Zing Forum

Reading

SKKU Multimodal AI Challenge 2026: Building a Fair and Reliable Image-Text Visual Question Answering Model

Solution for the 2026 Sungkyunkwan University Multimodal AI Challenge, targeting the image-text visual question answering task, using the Qwen3-VL MoE model and multi-agent debate architecture to address data bias and answer abstention calibration issues.
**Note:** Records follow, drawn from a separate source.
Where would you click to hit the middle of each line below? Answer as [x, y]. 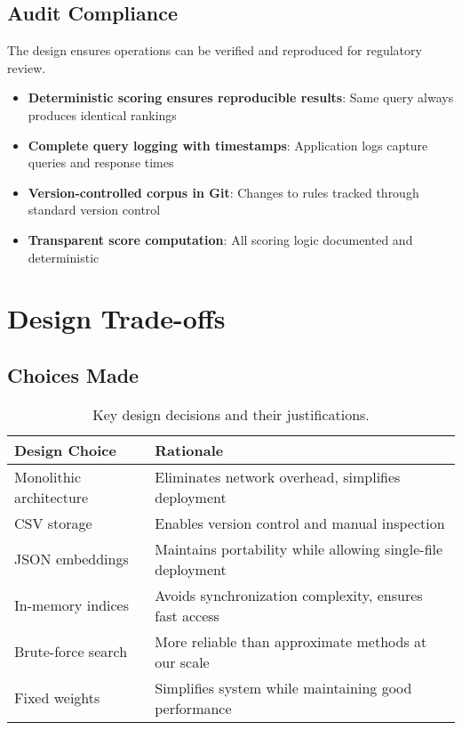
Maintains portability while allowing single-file [299, 548]
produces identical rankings [102, 114]
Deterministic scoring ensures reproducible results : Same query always [241, 97]
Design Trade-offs [116, 318]
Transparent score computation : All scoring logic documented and [220, 239]
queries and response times [101, 162]
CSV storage [53, 523]
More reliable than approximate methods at [291, 641]
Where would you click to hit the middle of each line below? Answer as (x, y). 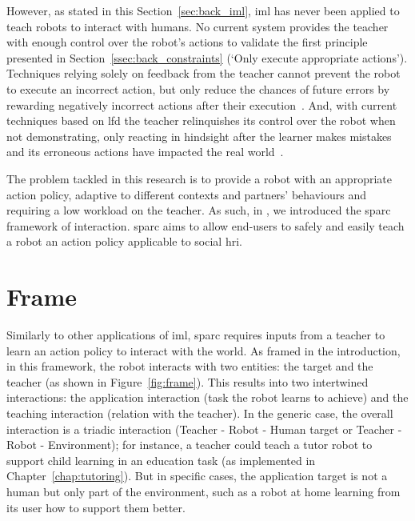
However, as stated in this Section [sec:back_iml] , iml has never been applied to (203, 10)
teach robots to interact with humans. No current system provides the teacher (198, 26)
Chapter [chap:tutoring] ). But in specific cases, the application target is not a (197, 476)
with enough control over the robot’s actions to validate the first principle (187, 42)
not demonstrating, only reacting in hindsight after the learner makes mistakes (199, 136)
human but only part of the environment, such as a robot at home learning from (204, 491)
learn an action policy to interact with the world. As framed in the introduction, (204, 350)
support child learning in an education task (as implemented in (161, 460)
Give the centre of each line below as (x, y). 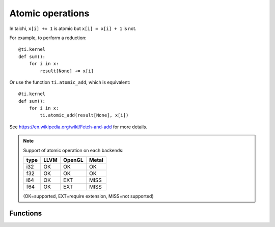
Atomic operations (49, 13)
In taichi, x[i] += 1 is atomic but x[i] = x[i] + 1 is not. (73, 29)
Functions (26, 213)
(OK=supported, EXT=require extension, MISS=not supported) (88, 196)
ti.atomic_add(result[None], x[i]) (84, 115)
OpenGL (73, 160)
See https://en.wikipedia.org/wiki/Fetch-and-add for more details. (78, 127)
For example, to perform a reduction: (48, 38)
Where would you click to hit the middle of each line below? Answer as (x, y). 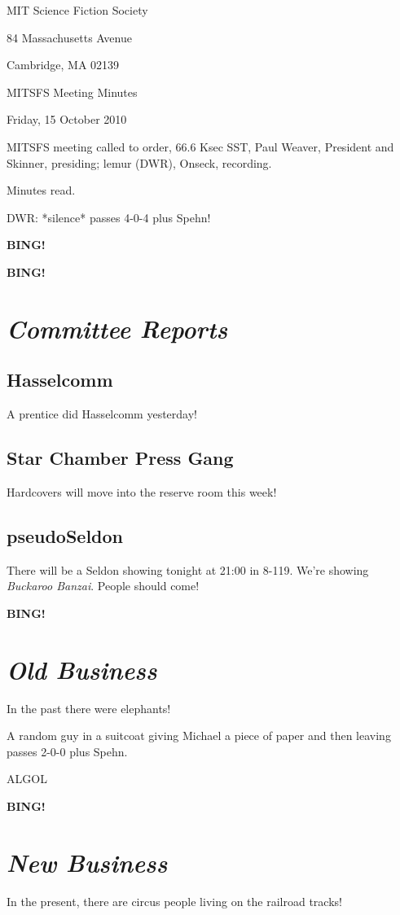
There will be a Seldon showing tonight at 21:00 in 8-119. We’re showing (188, 569)
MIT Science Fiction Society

多模态AI视觉问答VQAQwen3-VLMoE多智能体偏见检测弃权校准BBQ数据集竞赛解决方案
Published 2026-06-04 00:42Recent activity 2026-06-04 00:52Estimated read 6 min
SKKU Multimodal AI Challenge 2026: Building a Fair and Reliable Image-Text Visual Question Answering Model
1

Section 01

Guide to the 2026 SKKU Multimodal AI Challenge Solution

The 2026 Sungkyunkwan University Multimodal AI Challenge focuses on the image-text Visual Question Answering (VQA) task, aiming to build a fair and reliable model. This solution uses the Qwen3-VL MoE model and multi-agent debate architecture, focusing on solving data bias and answer abstention calibration issues. It avoids image-induced bias through the text-first principle, achieves calibrated abstention decisions, and provides a reference for the design of fair multimodal AI systems.

2

Section 02

Competition Background and Challenge Objectives

The 2026 Sungkyunkwan University Multimodal AI Challenge aims to develop a fair and reliable image-text question answering model that exceeds the balanced accuracy benchmark of 0.98-1.0. The core challenge is handling bias in multimodal data. The dataset includes images, text context, questions, and three answers (including an unknown option). The evaluation metric is the average of the accuracy of ambiguous samples and clear samples (balanced accuracy).

3

Section 03

Analysis of Core Task Difficulties

  • Sample Differentiation: Ambiguous samples require selecting the unknown option (as there is no basis in the context), while clear samples require selecting a specific answer. The hidden nature of sample types makes calibrated abstention challenging;
  • Image Bias: Images are a bait that induces bias; the real signal lies in the text;
  • Value of BBQ Dataset: Provides labels and pattern structures, supporting offline balanced accuracy measurement and model tuning.
4

Section 04

Technical Architecture and Solution

  • Model Selection: Adopt the Qwen3-VL MoE model (31 billion total parameters, 3 billion activated), which has advantages such as fast speed (0.5 seconds per sample), multi-agent support, and memory efficiency (runs on 48GB VRAM);
  • Multi-agent Debate: A single model switches roles (analyst, supporter, skeptic, referee) to save memory;
  • Auxiliary Tools: The unknown option detector identifies the position of unknown options with 100% accuracy, supporting information provision and offline metric calculation.
5

Section 05

Core Strategy: Calibrated Abstention Mechanism

  • Metric Monitoring: Optimize strategies using over-commitment rate (ambiguous samples selecting specific answers) and over-abstention rate (clear samples selecting unknown);
  • Text-First Principle: First analyze whether the text context is clear; if clear, select a specific answer, otherwise select unknown, ignoring image bias.
6

Section 06

Execution Flow and Development Roadmap

  • Environment Usage: Local Mac supports data inspection and code editing; Colab/A6000 can perform inference (installation and running commands are provided);
  • Development Plan: Inference pipeline has been completed; prompt optimization, LangGraph debate version implementation, and LoRA fine-tuning are pending.
7

Section 07

Technical Innovations and Value

  • Bias Avoidance: Identify image bias bait and establish a text-first framework;
  • Abstention Mechanism: Can be applied to AI scenarios requiring reliability and uncertainty quantification;
  • Multi-agent Architecture: Single model role switching reduces memory requirements, suitable for resource-constrained environments.
8

Section 08

Summary and Insights

This solution demonstrates a systematic approach to addressing multimodal AI bias: identifying bias sources through data analysis, establishing a calibrated decision mechanism, and adopting a resource-efficient architecture. Its text-first principle and calibrated abstention mechanism provide a reusable methodological framework for developing fair multimodal AI systems.